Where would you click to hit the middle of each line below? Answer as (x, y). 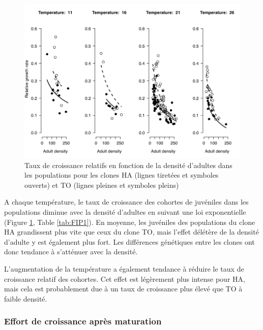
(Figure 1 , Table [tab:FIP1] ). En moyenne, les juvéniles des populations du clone (130, 222)
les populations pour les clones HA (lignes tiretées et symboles (122, 175)
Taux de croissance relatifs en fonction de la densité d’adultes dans (128, 165)
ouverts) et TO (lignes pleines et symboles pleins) (102, 185)
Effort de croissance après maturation (83, 321)
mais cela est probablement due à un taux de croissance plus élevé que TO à (123, 289)
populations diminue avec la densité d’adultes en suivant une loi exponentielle (125, 212)
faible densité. (26, 298)
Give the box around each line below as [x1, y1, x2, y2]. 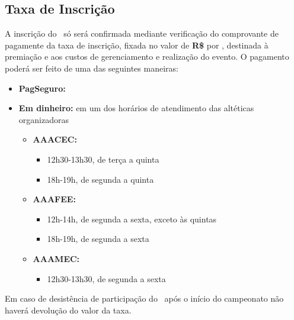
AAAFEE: [33, 193, 76, 205]
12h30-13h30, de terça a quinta [47, 153, 159, 165]
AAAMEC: [33, 252, 80, 264]
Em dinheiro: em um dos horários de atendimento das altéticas [18, 102, 254, 114]
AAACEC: [33, 133, 77, 146]
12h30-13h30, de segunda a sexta [47, 272, 166, 285]
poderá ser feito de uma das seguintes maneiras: [5, 62, 178, 74]
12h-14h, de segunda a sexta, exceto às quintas [47, 212, 217, 225]
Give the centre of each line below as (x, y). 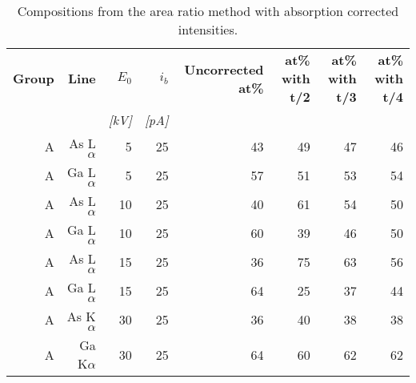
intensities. (208, 29)
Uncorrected (224, 69)
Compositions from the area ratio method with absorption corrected (208, 11)
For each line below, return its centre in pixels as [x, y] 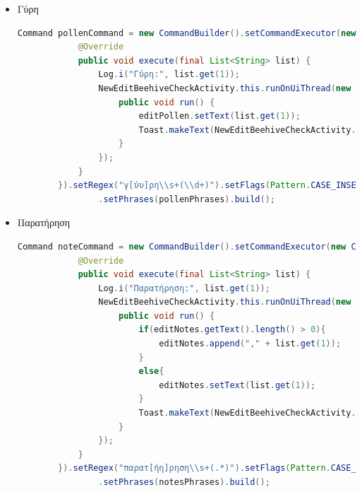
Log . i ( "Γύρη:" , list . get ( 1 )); [169, 75]
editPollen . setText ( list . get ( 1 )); [219, 116]
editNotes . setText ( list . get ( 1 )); [237, 385]
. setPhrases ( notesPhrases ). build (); [184, 482]
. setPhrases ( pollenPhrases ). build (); [187, 199]
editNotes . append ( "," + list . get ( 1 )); [250, 344]
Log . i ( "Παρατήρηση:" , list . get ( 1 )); [184, 288]
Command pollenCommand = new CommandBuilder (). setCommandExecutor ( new [187, 33]
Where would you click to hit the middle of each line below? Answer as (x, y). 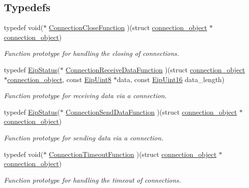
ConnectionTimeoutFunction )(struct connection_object (133, 154)
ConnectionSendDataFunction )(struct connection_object (151, 111)
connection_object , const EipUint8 (59, 79)
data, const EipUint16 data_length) (171, 79)
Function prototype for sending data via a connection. (84, 137)
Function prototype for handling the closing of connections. (92, 53)
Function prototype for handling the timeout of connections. (93, 179)
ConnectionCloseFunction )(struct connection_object (128, 27)
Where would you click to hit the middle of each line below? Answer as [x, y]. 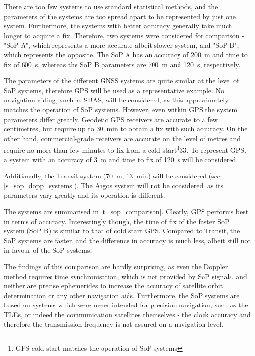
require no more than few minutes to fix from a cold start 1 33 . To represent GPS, [125, 149]
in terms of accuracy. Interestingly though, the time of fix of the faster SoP [117, 221]
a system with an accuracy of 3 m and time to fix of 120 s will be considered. [121, 159]
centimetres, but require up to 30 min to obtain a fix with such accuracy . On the [126, 129]
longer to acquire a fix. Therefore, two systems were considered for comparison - [124, 35]
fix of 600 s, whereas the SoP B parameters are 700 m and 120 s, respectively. [122, 64]
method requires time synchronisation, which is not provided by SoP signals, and [126, 276]
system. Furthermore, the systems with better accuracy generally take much [118, 26]
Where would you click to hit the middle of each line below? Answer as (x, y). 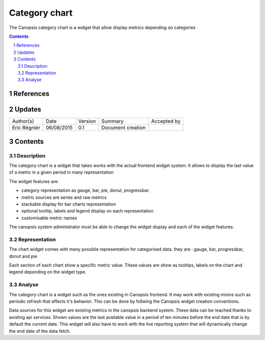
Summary (112, 121)
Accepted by (166, 121)
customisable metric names (49, 218)
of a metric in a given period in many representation (61, 172)
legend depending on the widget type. (48, 272)
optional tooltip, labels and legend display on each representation (88, 211)
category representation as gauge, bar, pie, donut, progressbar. (86, 190)
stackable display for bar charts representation (69, 204)
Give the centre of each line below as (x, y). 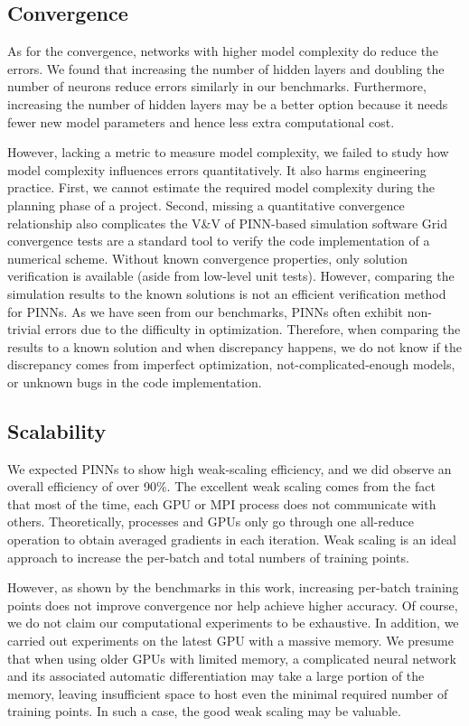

^^^^^^^^

:: WORK ITEM ::
Output each line of the listing above that has "handling".

:: RESPONSE TO THE EXERCISE ::
Function prototype for handling the closing of connections. (92, 53)
Function prototype for handling the timeout of connections. (93, 179)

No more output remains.